**YOUR ASSIGNMENT**
In the entries below, the lines from the one with "charts, is in the navamsa marriage guide." through the one with "ninth sign onward." are to be copied exactly; both ends count.

[Records from a data source]
--- START ---

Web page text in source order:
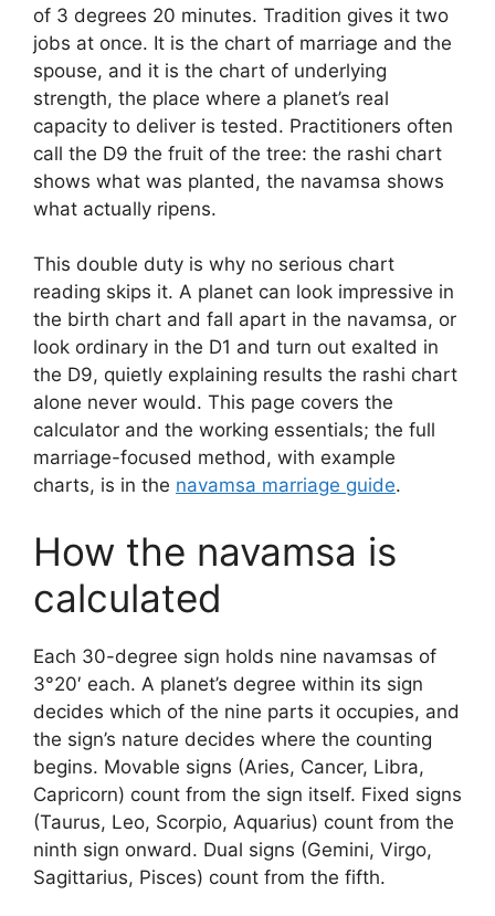
of 3 degrees 20 minutes. Tradition gives it two
jobs at once. It is the chart of marriage and the
spouse, and it is the chart of underlying
strength, the place where a planet’s real
capacity to deliver is tested. Practitioners often
call the D9 the fruit of the tree: the rashi chart
shows what was planted, the navamsa shows
what actually ripens.
This double duty is why no serious chart
reading skips it. A planet can look impressive in
the birth chart and fall apart in the navamsa, or
look ordinary in the D1 and turn out exalted in
the D9, quietly explaining results the rashi chart
alone never would. This page covers the
calculator and the working essentials; the full
marriage-focused method, with example
charts, is in the navamsa marriage guide.
How the navamsa is
calculated
Each 30-degree sign holds nine navamsas of
3°20′ each. A planet’s degree within its sign
decides which of the nine parts it occupies, and
the sign’s nature decides where the counting
begins. Movable signs (Aries, Cancer, Libra,
Capricorn) count from the sign itself. Fixed signs
(Taurus, Leo, Scorpio, Aquarius) count from the
ninth sign onward. Dual signs (Gemini, Virgo,
Sagittarius, Pisces) count from the fifth.
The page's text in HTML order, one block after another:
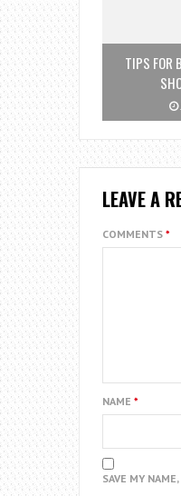
TIPS FOR
LEAVE A
COMMENTS *
NAME *
SAVE MY
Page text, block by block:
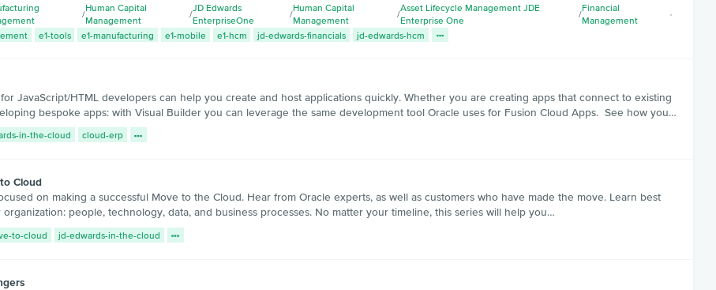
/
Human Capital
Management
/
JD Edwards
EnterpriseOne
/
Human Capital
Management
/
Asset Lifecycle Management JDE
Enterprise One
/
Financial
Management
e1-tools e1-manufacturing e1-mobile e1-hcm jd-edwards-financials jd-edwards-hcm
JavaScript/HTML developers can help you create and host applications quickly. Whether you are creating apps that connect to existing
bespoke apps: with Visual Builder you can leverage the same development tool Oracle uses for Fusion Cloud Apps. See how you…
in-the-cloud cloud-erp
Cloud
on making a successful Move to the Cloud. Hear from Oracle experts, as well as customers who have made the move. Learn best
people, technology, data, and business processes. No matter your timeline, this series will help you…
to-cloud jd-edwards-in-the-cloud

--- END ---

**SOLUTION TO THE EXERCISE**
charts, is in the navamsa marriage guide.
How the navamsa is
calculated
Each 30-degree sign holds nine navamsas of
3°20′ each. A planet’s degree within its sign
decides which of the nine parts it occupies, and
the sign’s nature decides where the counting
begins. Movable signs (Aries, Cancer, Libra,
Capricorn) count from the sign itself. Fixed signs
(Taurus, Leo, Scorpio, Aquarius) count from the
ninth sign onward. Dual signs (Gemini, Virgo,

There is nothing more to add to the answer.